Assignment
Would you please copy every line below that includes the string "such"?

▶

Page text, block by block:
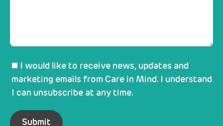
I would like to receive news, updates and
marketing emails from Care in Mind. I understand
I can unsubscribe at any time.
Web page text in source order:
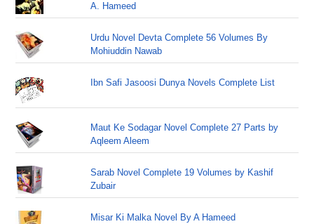
A. Hameed
Urdu Novel Devta Complete 56 Volumes By
Mohiuddin Nawab
Ibn Safi Jasoosi Dunya Novels Complete List
Maut Ke Sodagar Novel Complete 27 Parts by
Aqleem Aleem
Sarab Novel Complete 19 Volumes by Kashif
Zubair
Misar Ki Malka Novel By A Hameed
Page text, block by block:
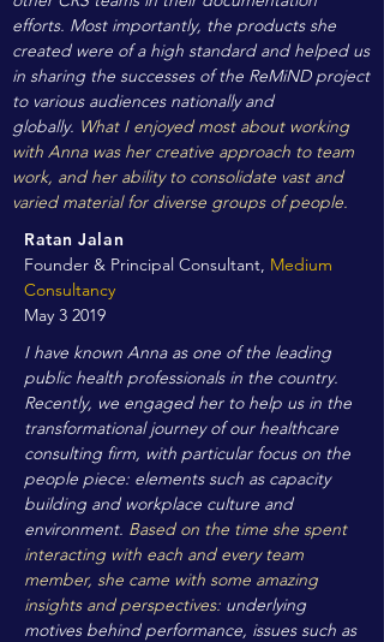
efforts. Most importantly, the products she
created were of a high standard and helped us
in sharing the successes of the ReMiND project
to various audiences nationally and
globally. What I enjoyed most about working
with Anna was her creative approach to team
work, and her ability to consolidate vast and
varied material for diverse groups of people.
Ratan Jalan
Founder & Principal Consultant, Medium
Consultancy
May 3 2019
I have known Anna as one of the leading
public health professionals in the country.
Recently, we engaged her to help us in the
transformational journey of our healthcare
consulting firm, with particular focus on the
people piece: elements such as capacity
building and workplace culture and
environment. Based on the time she spent
interacting with each and every team
member, she came with some amazing
insights and perspectives: underlying
motives behind performance, issues such as
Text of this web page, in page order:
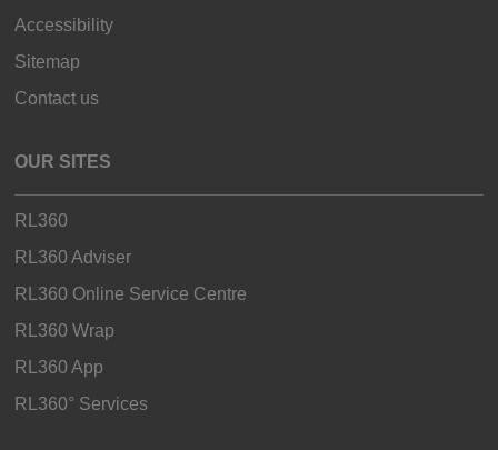
Accessibility
Sitemap
Contact us
OUR SITES
RL360
RL360 Adviser
RL360 Online Service Centre
RL360 Wrap
RL360 App
RL360° Services
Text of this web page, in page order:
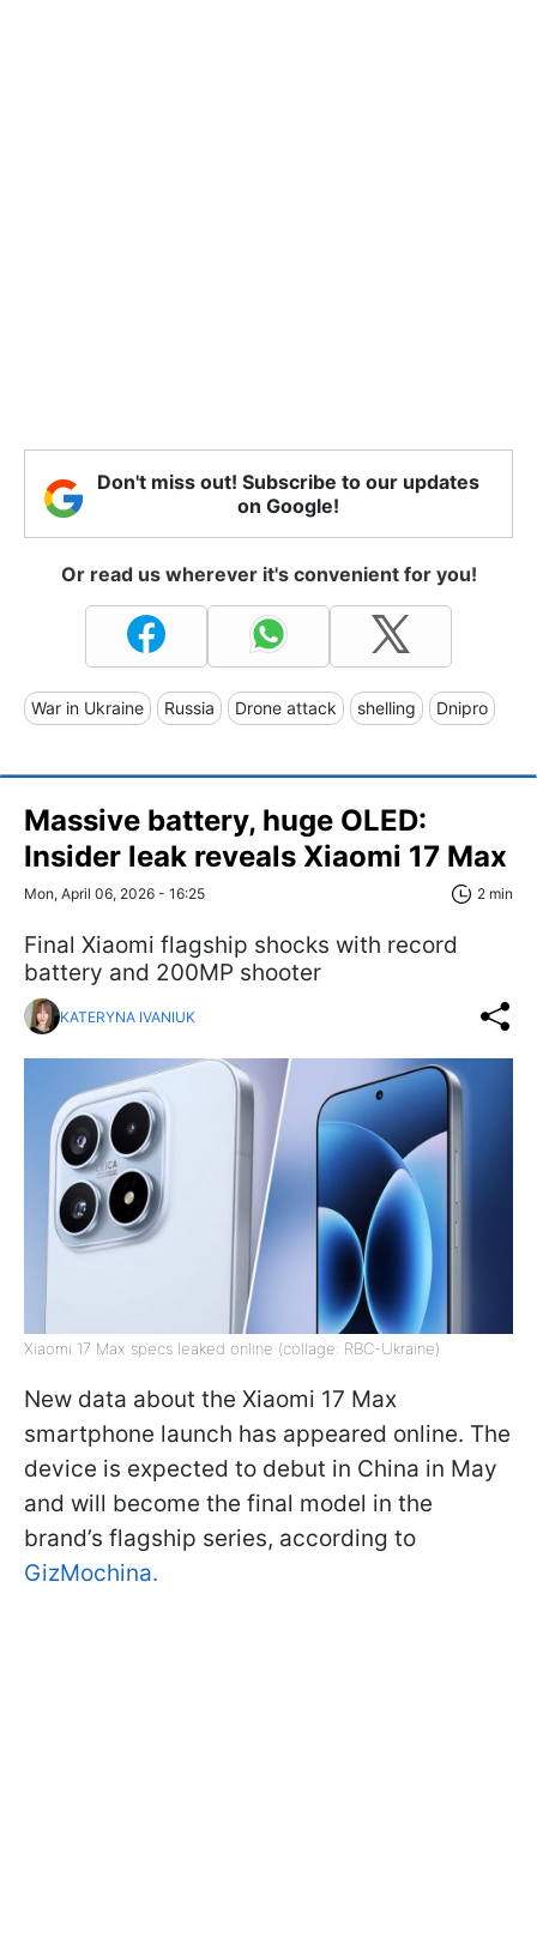
Don't miss out! Subscribe to our updates
on Google!
Or read us wherever it's convenient for you!
War in Ukraine Russia Drone attack shelling Dnipro
Massive battery, huge OLED:
Insider leak reveals Xiaomi 17 Max
Mon, April 06, 2026 - 16:25 2 min
Final Xiaomi flagship shocks with record
battery and 200MP shooter
KATERYNA IVANIUK
Xiaomi 17 Max specs leaked online (collage: RBC-Ukraine)
New data about the Xiaomi 17 Max
smartphone launch has appeared online. The
device is expected to debut in China in May
and will become the final model in the
brand’s flagship series, according to
GizMochina.

◀

Output for this task
people piece: elements such as capacity
motives behind performance, issues such as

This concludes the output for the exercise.